== Activity ==
Going down the data below, set down exactly the line with "FSN Food Safety News" and each line after it through the line with "Opinion & Contributed Articles"; no other lines.

== Materials provided ==
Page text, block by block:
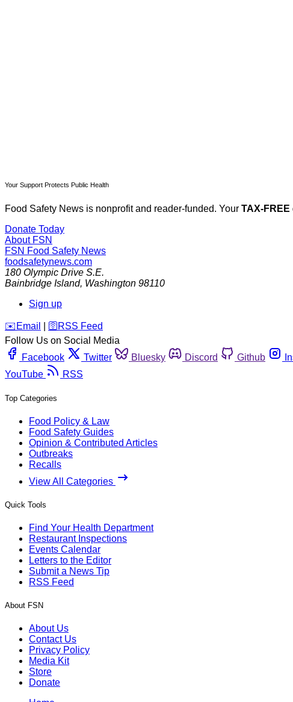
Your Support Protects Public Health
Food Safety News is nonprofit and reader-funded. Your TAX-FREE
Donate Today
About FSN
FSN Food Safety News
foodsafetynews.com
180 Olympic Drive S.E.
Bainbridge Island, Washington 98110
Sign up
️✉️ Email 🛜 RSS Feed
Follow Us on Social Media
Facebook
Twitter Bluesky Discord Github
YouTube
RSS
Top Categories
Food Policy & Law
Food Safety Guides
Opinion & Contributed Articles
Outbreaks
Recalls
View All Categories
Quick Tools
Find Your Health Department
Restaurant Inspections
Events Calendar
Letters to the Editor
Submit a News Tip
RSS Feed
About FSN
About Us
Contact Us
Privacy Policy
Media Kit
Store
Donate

...

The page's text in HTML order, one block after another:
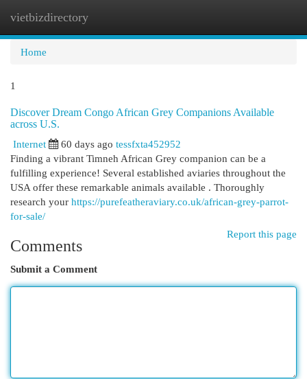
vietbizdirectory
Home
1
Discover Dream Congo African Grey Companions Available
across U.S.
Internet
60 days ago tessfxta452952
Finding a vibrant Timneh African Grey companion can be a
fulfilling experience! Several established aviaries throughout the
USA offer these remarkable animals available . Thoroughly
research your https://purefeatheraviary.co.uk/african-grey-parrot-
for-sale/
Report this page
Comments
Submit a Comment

== Expected answer ==
FSN Food Safety News
foodsafetynews.com
180 Olympic Drive S.E.
Bainbridge Island, Washington 98110
Sign up
️✉️ Email 🛜 RSS Feed
Follow Us on Social Media
Facebook
Twitter Bluesky Discord Github
YouTube
RSS
Top Categories
Food Policy & Law
Food Safety Guides
Opinion & Contributed Articles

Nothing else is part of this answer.